Amit Kukreja
Is Palantir About To Get $260M From The NHS?

Palantir first began working with the NHS during the pandemic when they were called in to manage the distribution of vaccines. Their work landed them a 2 year, $34M contract.
Just a few weeks ago, another article came out by FT, showcasing how well Palantir has been integrating the NHS's data, saving thousands of patient's time in booking and scheduling appoints.

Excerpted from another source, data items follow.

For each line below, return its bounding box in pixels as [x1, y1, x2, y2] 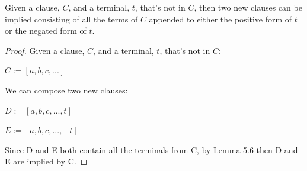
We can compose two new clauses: [5, 83, 128, 96]
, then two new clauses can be [194, 1, 302, 13]
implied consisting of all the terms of [5, 12, 138, 25]
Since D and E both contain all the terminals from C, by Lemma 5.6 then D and [5, 143, 298, 156]
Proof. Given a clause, [5, 44, 85, 56]
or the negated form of [5, 24, 87, 37]
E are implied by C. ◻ [5, 155, 88, 167]
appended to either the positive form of [149, 12, 292, 25]
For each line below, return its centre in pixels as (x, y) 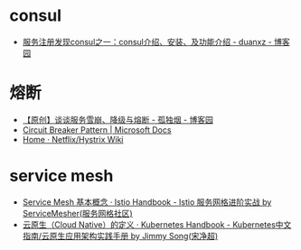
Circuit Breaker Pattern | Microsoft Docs (97, 130)
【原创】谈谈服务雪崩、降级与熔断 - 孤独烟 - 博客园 (118, 119)
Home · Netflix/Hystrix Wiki (73, 139)
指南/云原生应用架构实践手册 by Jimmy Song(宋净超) (120, 236)
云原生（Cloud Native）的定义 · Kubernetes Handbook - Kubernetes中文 (157, 224)
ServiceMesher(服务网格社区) (77, 213)
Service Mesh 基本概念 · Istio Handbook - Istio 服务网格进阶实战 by (147, 202)
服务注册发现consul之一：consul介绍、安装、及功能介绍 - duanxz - (147, 42)
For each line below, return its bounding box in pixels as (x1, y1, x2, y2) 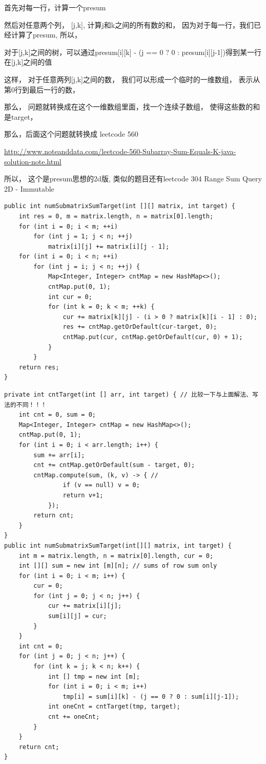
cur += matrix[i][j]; (48, 602, 122, 610)
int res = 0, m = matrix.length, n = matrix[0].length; (18, 212, 214, 220)
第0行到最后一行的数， (4, 84, 79, 95)
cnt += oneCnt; (48, 713, 100, 720)
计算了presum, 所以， (11, 29, 82, 40)
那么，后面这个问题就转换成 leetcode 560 (4, 128, 138, 139)
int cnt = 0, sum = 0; (18, 411, 96, 419)
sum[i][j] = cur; (48, 612, 107, 620)
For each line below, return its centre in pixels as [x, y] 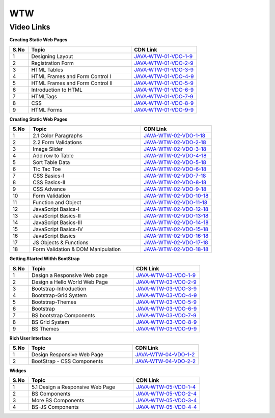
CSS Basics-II [49, 182]
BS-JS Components [55, 407]
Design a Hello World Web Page [70, 282]
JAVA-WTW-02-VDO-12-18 [176, 209]
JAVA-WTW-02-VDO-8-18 [175, 182]
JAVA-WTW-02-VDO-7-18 [175, 176]
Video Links [30, 27]
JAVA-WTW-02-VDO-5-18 [175, 162]
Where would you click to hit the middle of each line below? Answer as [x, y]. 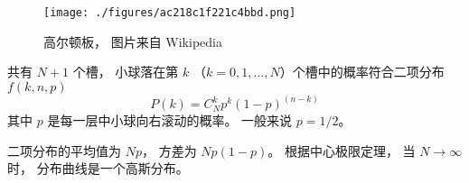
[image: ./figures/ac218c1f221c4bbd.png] [170, 13]
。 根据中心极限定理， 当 [342, 150]
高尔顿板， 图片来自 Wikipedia [133, 41]
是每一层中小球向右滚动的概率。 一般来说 [170, 120]
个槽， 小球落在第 [126, 72]
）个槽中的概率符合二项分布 [362, 72]
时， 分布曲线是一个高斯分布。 [98, 168]
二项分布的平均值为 [64, 150]
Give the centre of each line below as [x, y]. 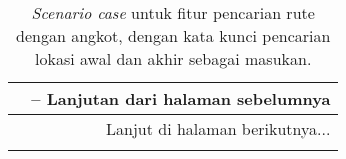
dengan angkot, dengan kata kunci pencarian [173, 35]
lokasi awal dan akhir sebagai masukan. [173, 58]
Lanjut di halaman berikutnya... [218, 128]
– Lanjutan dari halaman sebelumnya [181, 98]
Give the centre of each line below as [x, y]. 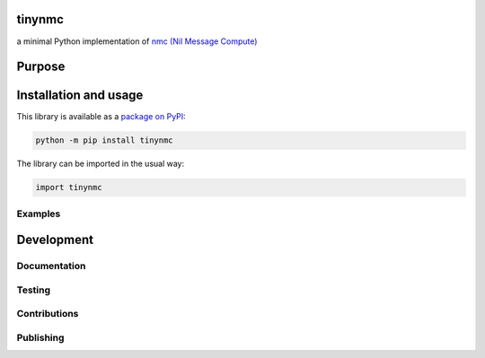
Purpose [41, 67]
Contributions [48, 314]
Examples [39, 214]
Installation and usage [80, 96]
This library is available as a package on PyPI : [101, 117]
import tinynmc [69, 188]
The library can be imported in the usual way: [101, 164]
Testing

The UK's health system is known to have massive amounts of backlogs.
The NHS recently announced a new plan "to develop a £240million ‘Federated Data Platform’ (FDP) via a prior information notice ahead of an open procurement." (via digitalhealth)
The magazine reports,
"The new data platform will be built around five major use cases, each wide-ranging in scope:
Population health and person insight
Care coordination (with focus on ICS)
Elective recovery (with focus on trusts)
Vaccines and immunisation
Supply chain
There is a suggestion that the procurement will consist of two lots – one to be for the platform itself, with the capacity for ICS integration and the relevant consultancy and communications support, and the other for privacy-enhancing technology. The market notice also says that other procurements that are relevant to the project could be made by other organisations.
NHS England says it intends to hold a supplier briefing session in relation to the project on 13 April 2022 and estimates the publication of the contract notice to be on 6 June 2022."
Why This Matters For Palantir
Palantir should be first in line to get this deal done. A federated data platform that combines a myriad of data sources into an integrated system, quite frankly, has Palantir's name all over it.
Additionally, the magazine reported that vaccines and supply chains would be integrated into this data set - Palantir was responsible for the entire NHS vaccines distribution system and has helped numerous companies with their supply chain concerns.
They also report,
Digital Health News understands that the front-runner for the FDP is widely assumed to be the existing data platform provider, Palantir, which has been working extremely closely with NHS England on provision of a national NHS data platform throughout the pandemic.
The NHS needs an integrated data system across all the hospitals and service providers they have. Since the UK has nationalized healthcare, it has led to more inefficiencies because private companies don't have as much power to immediately enact solutions to problems across doctors, patients, and hospitals.
As a result of being state controlled, the state needs to organize the vast amount of data that exists - quickly, effectively, and immediately. Palantir has an intimate relationship working with the NHS and would seem like the obvious choice.
The other core reason Palantir is likely to land this deal is because there doesn't seem to be another company that could do exactly what the NHS is looking for. Palantir has shown they can do it, landed a smaller contract off of a test pilot, and has the ability to integrate immediately with the NHS since they already have done so for vaccines.
If the NHS were to give this contract to another service provider that could offer the technology Palantir offers around data analytics, it would be interesting to see who they pick, and if the competitor is just offering a version of what Palantir does at a cheaper price.
Additionally, Palantir has confirmed they are working with the UK's government on their Ukrainian refugee crisis, only furthering the relationship between the company and the government's internal system of managing data for a variety of use cases.
Over the next few months we should have a $260M answer to this question.